=== WORK TO COMPLETE ===
Every line in the records below between the one holding "Give the box" and the one holding "Proof. Let us denote", inclusive, is to be set down exactly; all other lines are to be left out.

=== Begin Enclosure ===

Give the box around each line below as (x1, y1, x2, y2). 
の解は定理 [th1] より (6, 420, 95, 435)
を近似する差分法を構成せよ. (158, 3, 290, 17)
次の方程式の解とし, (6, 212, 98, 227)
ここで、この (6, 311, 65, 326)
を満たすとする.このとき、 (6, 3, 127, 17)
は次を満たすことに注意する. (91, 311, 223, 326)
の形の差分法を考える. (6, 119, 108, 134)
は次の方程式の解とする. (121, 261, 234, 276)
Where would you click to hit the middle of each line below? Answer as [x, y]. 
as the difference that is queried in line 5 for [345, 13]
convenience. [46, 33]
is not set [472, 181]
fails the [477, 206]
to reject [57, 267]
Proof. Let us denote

=== End Enclosure ===
=== Begin Enclosure ===

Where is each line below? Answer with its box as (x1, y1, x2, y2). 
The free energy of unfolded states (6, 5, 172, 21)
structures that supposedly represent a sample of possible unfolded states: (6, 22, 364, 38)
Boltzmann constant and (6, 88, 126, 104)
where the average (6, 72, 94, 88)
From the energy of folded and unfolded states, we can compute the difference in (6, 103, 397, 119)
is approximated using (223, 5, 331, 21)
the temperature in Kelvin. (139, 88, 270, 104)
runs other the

=== End Enclosure ===

=== OUTPUT FOR THIS TASK ===
Give the box around each line below as (x1, y1, x2, y2). 
の解は定理 [th1] より (6, 420, 95, 435)
を近似する差分法を構成せよ. (158, 3, 290, 17)
次の方程式の解とし, (6, 212, 98, 227)
ここで、この (6, 311, 65, 326)
を満たすとする.このとき、 (6, 3, 127, 17)
は次を満たすことに注意する. (91, 311, 223, 326)
の形の差分法を考える. (6, 119, 108, 134)
は次の方程式の解とする. (121, 261, 234, 276)
Where would you click to hit the middle of each line below? Answer as [x, y]. 
as the difference that is queried in line 5 for [345, 13]
convenience. [46, 33]
is not set [472, 181]
fails the [477, 206]
to reject [57, 267]
Proof. Let us denote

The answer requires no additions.